Ton-Bild-Relationen in der Literatur
2 Text im Bild / Bild im Text
Von der griechischen Antike bis zum Barock gehörte die Identität der äußeren Gestalt des Textes und dem in ihm beschriebenen Gegenstand, insbesondere im Figuren- oder Bildgedicht, zu den selbstverständlich geübten Techniken religiöser wie weltlicher Gelegenheitslyrik. Kreuze und Kelche, aber auch Kronen, Herzen oder Pyramiden zählen zum Arsenal einer ideogrammatischen Ästhetik, die sich der Abbildbarkeit der Objekte in Texten sicher sein konnte. Sie wird in Laurence Sternes Roman Tristram Shandy (1759) durch leere oder marmorierte Seiten, eingefügte Krakeleien oder imaginäre Schönheitslinien ansatzweise in Frage gestellt.[11]

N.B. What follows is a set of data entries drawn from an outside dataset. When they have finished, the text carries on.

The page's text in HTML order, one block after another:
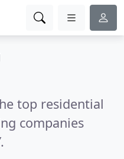
top residential
companies
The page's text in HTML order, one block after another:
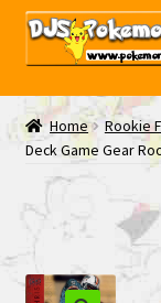
Skip
Skip
My EBAY
Contact Us
Home Rookie
Deck Game Gear
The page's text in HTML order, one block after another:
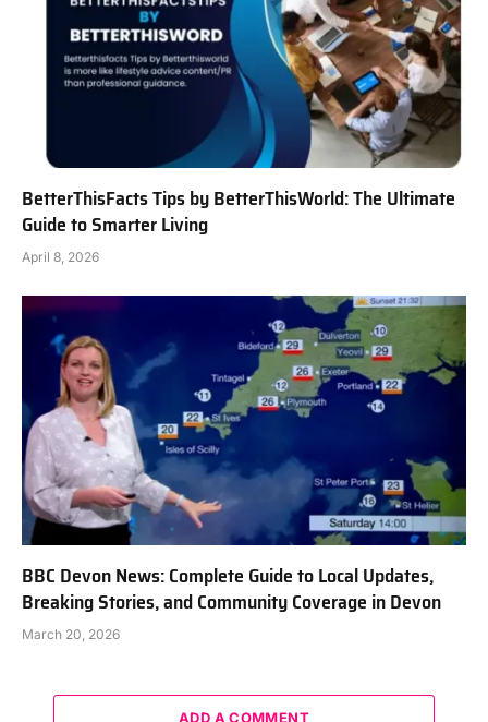
BetterThisFacts Tips by BetterThisWorld: The Ultimate
Guide to Smarter Living
April 8, 2026
BBC Devon News: Complete Guide to Local Updates,
Breaking Stories, and Community Coverage in Devon
March 20, 2026
ADD A COMMENT
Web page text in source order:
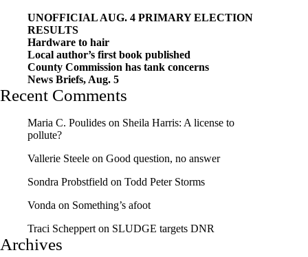
UNOFFICIAL AUG. 4 PRIMARY ELECTION
RESULTS
Hardware to hair
Local author’s first book published
County Commission has tank concerns
News Briefs, Aug. 5
Recent Comments
Maria C. Poulides on Sheila Harris: A license to
pollute?
Vallerie Steele on Good question, no answer
Sondra Probstfield on Todd Peter Storms
Vonda on Something’s afoot
Traci Schepperton SLUDGE targets DNR
Archives
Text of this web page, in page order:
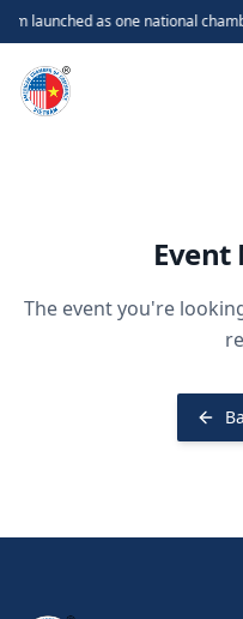
launched as one national
Event
The event you're
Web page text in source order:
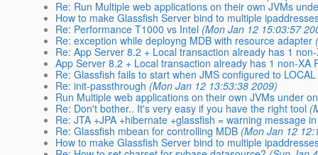
Re: Run Multiple web applications on their own JVMs
How to make Glassfish Server bind to multiple
Re: Performance T1000 vs Intel (Mon Jan 12 15:03:57
Re: exception while deployng MDB with resource adapter
Re: App Server 8.2 + Local transaction already has 1
App Server 8.2 + Local transaction already has 1 non-XA
Re: Glassfish fails to start when JMS configured to LOCAL
Re: init-passthrough (Mon Jan 12 13:53:38 2009)
Run Multiple web applications on their own JVMs under
Re: Don't bother.. It's very easy if you have the right tool
Re: JTA +JPA +hibernate +glassfish = warning message
Re: Glassfish mbean for controlling MDB (Mon Jan 12
How to make Glassfish Server bind to multiple
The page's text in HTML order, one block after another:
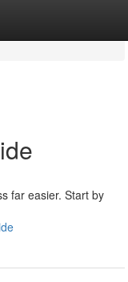
far easier. Start by

Solche aufgelockerten Textformen bleiben aber bis weit ins 19. Jahrhundert hinein marginal. Stellt sich die romantische Literatur insbesondere der Herausforderung einer musikalischen Schreibweise (s. o.), so setzt mit Mallarmés zehn Doppelseiten umfassendem, posthum veröffentlichtem Langgedicht Un coup de dés (Erstpublikation 1897) eine völlige Neuorientierung des Verhältnisses von Text und Bild, partiell auch in Verbindung mit Musik, ein.[12] Der Text versteht sich nun als komplexes, vieldimensionales Rezeptionsangebot; selbst zentral erscheinende Stichwörter wie Meister oder Schiff(-bruch) bieten keine semantische Sicherheit mehr.
Surrealismus, Kubismus und Dadaismus greifen diesen Impuls, z. T. auch mit parodistischen oder explizit politischen Tendenzen, auf. Guillaume Apollinaires Calligrammes erproben seit 1914 eine Darstellungsform, in der Buchstaben den Umriss des beschriebenen Objekts zwar nachzeichnen, ihn aber ihrerseits infrage stellen.[13] Seitdem begleitet und kritisiert das Figurengedicht, von Ernst Jandl oder Gerhard Rühm auch parallel zum Lautgedicht praktiziert, hochkulturelle Ansprüche und Denkformen. Darin liegt auch seine enorme Anschlussfähigkeit für Werbung und Alltagskommunikation sowie für (Schul-)Lesebuch und creative writing.[14]
In umgekehrter Richtung haben sich literarische Bezugnahmen auf Gemälde-, Theater- oder Filmszenen seit dem Fin de Siècle vermehrt. Für Heinrich und Thomas Mann und ihre Generation konnten sie wahlweise zu Zeugen für die, christlich gedeutete, Scheinhaftigkeit der Welt, ihren Charakter als Schmierenkomödie oder später, unter dem Einfluss des Films, für ihre Inszenierbarkeit gelten. Unbestritten aber blieb, dass das jeweils nichtliterarische Medium ein Kunstzitat[15], eine Illustration, nicht aber eine intermediale Provokation des eigentlichen Darstellungsimpulses sein sollte.[16] Anders verhält es sich bei meist lyrischen Evokationen von Kunstobjekten wie dem Rilkeschen Dinggedicht, das durch das Beschriebene hindurch auf eine Substanz zielt, die nicht anders als poetisch erfahrbar sein soll. In der so erreichten Epiphanie fallen rezeptionsästhetische Aspekte mit (kunst-)religiösen zusammen: Trotz gelegentlich äußerst detailgenauer Schilderung sind die Realobjekte nur Durchgangsstationen für einen übergeordneten Gehalt. Auf den ersten Blick in barocker Tradition stehend, zeichnet etwa Das Füllhorn von 1926 Schwung und Form des gebendsten Gefäßes im Akt der Wahrnehmung des Betrachters nach.[17] Das poetische Stilleben kommt mit seiner Aufmerksamkeit für Alltägliches und Unscheinbares auch der Tendenz in der deutschsprachigen Gegenwartslyrik nahe, sich der Materialität des eigenen Textes zu vergewissern.[18]